Borough in Pennsylvania, US

Verona is a borough in Allegheny County, Pennsylvania, United States. It is 13 mi northeast of downtown Pittsburgh, along the left bank of the Allegheny River. As of the 2020 census, the borough had a population of 2,492.

==History==

Verona was named by creating a portmanteau of the names of the Verner and Iona railroad stops along the Allegheny Valley Railroad. James Verner was the town's founder.

==Industry==
Formerly, railroad shops, tool works, lumber yards, steel-casting works, structural iron works, and a chemical plant operated in the borough. Woodings-Verona Tool Works, Inc. once produced tools in the borough along Jones Street. Producing Daily's cocktail mixes and Little Hugs, American Beverage Corporation currently has a large-scale production facility where the train roundhouse once stood next to Plum Creek. Bunting Graphics, Inc. also has operation in Verona. Bunting Graphics has supplied signage and architecture around the world, including for the National Parks System.
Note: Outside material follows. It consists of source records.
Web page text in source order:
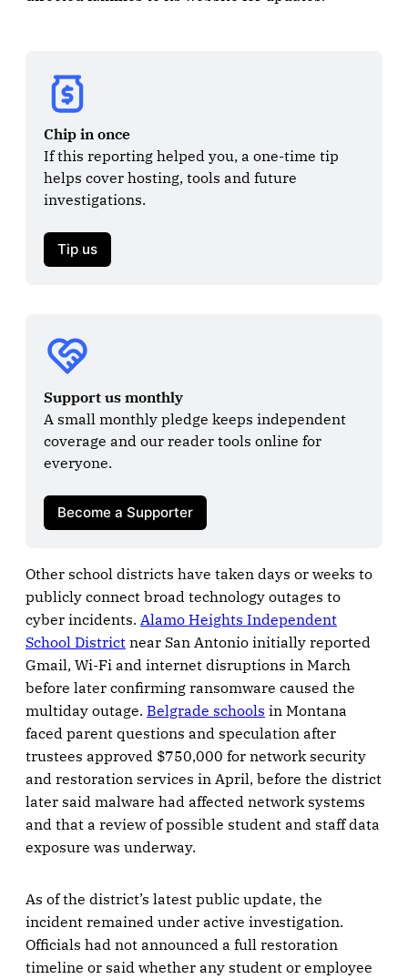
Chip in once
If this reporting helped you, a one-time tip
helps cover hosting, tools and future
investigations.
Tip us
Support us monthly
A small monthly pledge keeps independent
coverage and our reader tools online for
everyone.
Become a Supporter
Other school districts have taken days or weeks to
publicly connect broad technology outages to
cyber incidents. Alamo Heights Independent
School District near San Antonio initially reported
Gmail, Wi-Fi and internet disruptions in March
before later confirming ransomware caused the
multiday outage. Belgrade schools in Montana
faced parent questions and speculation after
trustees approved $750,000 for network security
and restoration services in April, before the district
later said malware had affected network systems
and that a review of possible student and staff data
exposure was underway.
As of the district’s latest public update, the
incident remained under active investigation.
Officials had not announced a full restoration
timeline or said whether any student or employee

In 1900, the number of people living in Verona was 1,904; the population increased to 2,849 in 1910.

==Education==
Verona is served by the Riverview School District.

==Government and politics==

Presidential election results
| Year | Republican | Democratic | Third parties |
|---|---|---|---|
| 2020 | 42% 552 | 55% 725 | 1% 21 |
| 2016 | 42% 475 | 56% 632 | 2% 21 |
| 2012 | 40% 405 | 59% 603 | 1% 17 |

==Geography==
Verona is located at (40.504882, −79.840935).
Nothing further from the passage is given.